--- Supplied material Enclosed Below ---
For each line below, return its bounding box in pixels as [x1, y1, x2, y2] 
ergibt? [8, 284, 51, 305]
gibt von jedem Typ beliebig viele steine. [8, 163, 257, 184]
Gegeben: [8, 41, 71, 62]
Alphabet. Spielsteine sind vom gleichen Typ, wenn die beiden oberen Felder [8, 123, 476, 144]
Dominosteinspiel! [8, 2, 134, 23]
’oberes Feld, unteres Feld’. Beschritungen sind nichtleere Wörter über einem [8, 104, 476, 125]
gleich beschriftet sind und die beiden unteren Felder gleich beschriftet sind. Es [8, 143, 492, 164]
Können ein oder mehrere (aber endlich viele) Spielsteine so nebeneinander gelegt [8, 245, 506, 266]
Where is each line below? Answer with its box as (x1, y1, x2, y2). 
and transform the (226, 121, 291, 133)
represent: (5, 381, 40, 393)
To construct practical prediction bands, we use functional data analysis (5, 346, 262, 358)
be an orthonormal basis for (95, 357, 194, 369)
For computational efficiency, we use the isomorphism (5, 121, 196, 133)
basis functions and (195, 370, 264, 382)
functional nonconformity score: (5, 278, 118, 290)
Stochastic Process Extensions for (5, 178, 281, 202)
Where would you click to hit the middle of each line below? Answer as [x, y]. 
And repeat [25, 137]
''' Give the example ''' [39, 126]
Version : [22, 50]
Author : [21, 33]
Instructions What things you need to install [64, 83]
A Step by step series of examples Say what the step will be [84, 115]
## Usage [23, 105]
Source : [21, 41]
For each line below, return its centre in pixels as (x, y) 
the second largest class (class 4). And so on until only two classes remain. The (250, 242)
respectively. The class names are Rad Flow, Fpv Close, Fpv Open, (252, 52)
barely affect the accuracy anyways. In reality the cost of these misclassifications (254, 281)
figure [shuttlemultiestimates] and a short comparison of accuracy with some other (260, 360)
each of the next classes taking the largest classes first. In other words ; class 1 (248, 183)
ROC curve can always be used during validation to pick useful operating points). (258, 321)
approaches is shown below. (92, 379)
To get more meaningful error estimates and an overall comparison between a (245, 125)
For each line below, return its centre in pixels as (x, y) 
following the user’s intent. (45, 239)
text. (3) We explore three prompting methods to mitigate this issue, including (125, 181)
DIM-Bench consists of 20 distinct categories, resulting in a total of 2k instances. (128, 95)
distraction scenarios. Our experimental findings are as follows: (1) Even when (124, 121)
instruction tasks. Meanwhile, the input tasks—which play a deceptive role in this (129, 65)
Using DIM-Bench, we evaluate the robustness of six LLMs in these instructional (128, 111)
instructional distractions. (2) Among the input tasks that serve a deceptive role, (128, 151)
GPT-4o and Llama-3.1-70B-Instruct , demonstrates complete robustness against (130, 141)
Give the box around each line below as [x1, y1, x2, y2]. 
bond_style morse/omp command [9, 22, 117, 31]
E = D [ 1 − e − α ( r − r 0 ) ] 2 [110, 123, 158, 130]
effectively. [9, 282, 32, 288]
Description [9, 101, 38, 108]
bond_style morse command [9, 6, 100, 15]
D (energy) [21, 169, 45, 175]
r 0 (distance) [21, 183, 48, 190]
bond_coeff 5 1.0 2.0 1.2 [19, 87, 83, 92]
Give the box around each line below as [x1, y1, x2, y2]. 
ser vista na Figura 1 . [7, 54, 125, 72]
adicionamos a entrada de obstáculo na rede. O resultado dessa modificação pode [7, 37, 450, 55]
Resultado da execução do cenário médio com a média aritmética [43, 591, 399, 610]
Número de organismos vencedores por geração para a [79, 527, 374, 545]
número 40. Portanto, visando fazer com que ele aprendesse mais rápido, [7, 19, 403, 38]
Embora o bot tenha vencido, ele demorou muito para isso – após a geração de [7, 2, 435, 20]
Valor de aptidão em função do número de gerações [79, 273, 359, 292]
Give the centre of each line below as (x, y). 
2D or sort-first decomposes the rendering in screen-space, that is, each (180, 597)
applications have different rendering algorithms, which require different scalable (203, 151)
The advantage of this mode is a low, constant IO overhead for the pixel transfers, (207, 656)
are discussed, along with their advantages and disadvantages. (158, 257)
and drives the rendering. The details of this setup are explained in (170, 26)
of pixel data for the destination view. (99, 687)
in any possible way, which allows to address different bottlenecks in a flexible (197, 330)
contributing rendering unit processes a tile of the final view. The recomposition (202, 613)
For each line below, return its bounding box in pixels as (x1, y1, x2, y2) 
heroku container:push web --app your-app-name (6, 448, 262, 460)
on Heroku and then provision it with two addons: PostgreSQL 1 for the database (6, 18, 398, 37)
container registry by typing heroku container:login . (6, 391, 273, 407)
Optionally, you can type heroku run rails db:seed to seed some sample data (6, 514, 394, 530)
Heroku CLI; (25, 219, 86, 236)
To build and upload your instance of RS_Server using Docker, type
--- End of Enclosed Supplied material ---
--- Supplied material Enclosed Below ---
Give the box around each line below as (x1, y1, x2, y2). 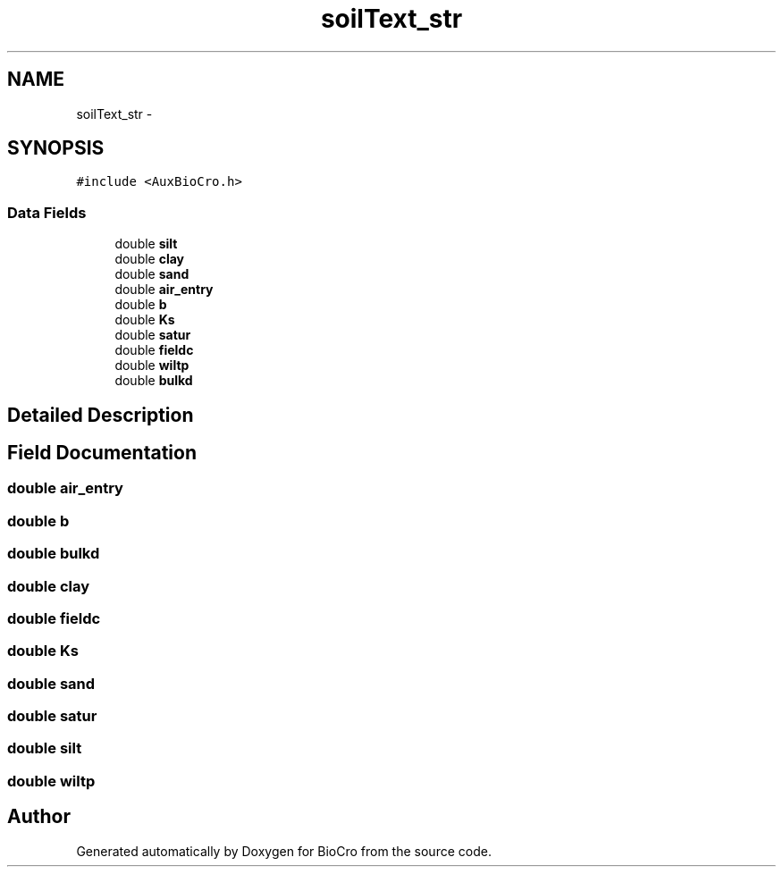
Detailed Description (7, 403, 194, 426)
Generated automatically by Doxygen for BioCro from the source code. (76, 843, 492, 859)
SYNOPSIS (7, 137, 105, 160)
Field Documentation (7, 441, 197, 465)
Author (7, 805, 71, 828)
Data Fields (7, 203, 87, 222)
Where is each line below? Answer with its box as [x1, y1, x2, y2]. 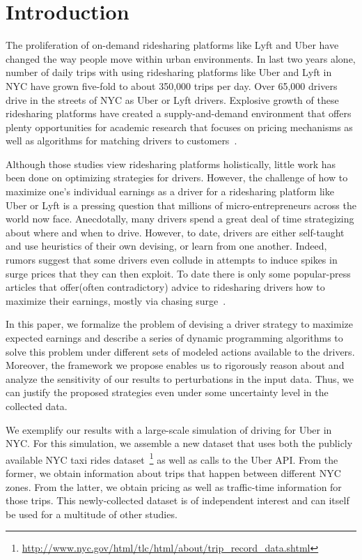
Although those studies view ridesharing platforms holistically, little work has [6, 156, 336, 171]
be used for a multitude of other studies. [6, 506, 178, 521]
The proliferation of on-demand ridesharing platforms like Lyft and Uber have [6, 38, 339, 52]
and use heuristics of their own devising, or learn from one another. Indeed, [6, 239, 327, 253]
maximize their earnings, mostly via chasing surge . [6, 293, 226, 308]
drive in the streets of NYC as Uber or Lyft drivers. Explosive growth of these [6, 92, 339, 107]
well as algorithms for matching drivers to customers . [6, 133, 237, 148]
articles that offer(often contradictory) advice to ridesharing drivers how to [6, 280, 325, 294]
--- End of Enclosed Supplied material ---
--- Supplied material Enclosed Below ---
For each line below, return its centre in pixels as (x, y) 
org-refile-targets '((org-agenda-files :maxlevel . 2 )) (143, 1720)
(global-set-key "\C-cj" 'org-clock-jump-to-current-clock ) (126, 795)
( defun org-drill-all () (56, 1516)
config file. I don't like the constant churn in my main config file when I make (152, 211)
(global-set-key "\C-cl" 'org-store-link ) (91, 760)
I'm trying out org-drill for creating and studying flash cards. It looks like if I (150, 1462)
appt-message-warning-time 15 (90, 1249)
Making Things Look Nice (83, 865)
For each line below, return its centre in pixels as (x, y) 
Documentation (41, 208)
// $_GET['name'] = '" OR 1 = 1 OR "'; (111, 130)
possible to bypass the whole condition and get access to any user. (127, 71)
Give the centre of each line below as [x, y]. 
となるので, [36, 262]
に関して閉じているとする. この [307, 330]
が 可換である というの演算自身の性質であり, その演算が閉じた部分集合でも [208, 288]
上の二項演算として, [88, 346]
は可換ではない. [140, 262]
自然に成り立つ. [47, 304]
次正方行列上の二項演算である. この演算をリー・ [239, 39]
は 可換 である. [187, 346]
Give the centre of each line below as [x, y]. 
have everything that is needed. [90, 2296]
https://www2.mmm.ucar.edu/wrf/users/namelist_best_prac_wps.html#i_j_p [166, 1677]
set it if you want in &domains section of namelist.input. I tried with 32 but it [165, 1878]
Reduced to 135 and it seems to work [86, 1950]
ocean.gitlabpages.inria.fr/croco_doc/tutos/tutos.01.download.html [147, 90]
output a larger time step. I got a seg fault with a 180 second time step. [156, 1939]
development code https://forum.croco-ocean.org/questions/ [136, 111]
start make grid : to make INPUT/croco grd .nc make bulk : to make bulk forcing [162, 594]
--- End of Enclosed Supplied material ---
*Work order:* Using the listing above, copy exactly the line that contains "and use heuristics", the line that contains "well as algorithms", and each line that falls between them.

*Response to this exercise:*
and use heuristics of their own devising, or learn from one another. Indeed, [6, 239, 327, 253]
maximize their earnings, mostly via chasing surge . [6, 293, 226, 308]
drive in the streets of NYC as Uber or Lyft drivers. Explosive growth of these [6, 92, 339, 107]
well as algorithms for matching drivers to customers . [6, 133, 237, 148]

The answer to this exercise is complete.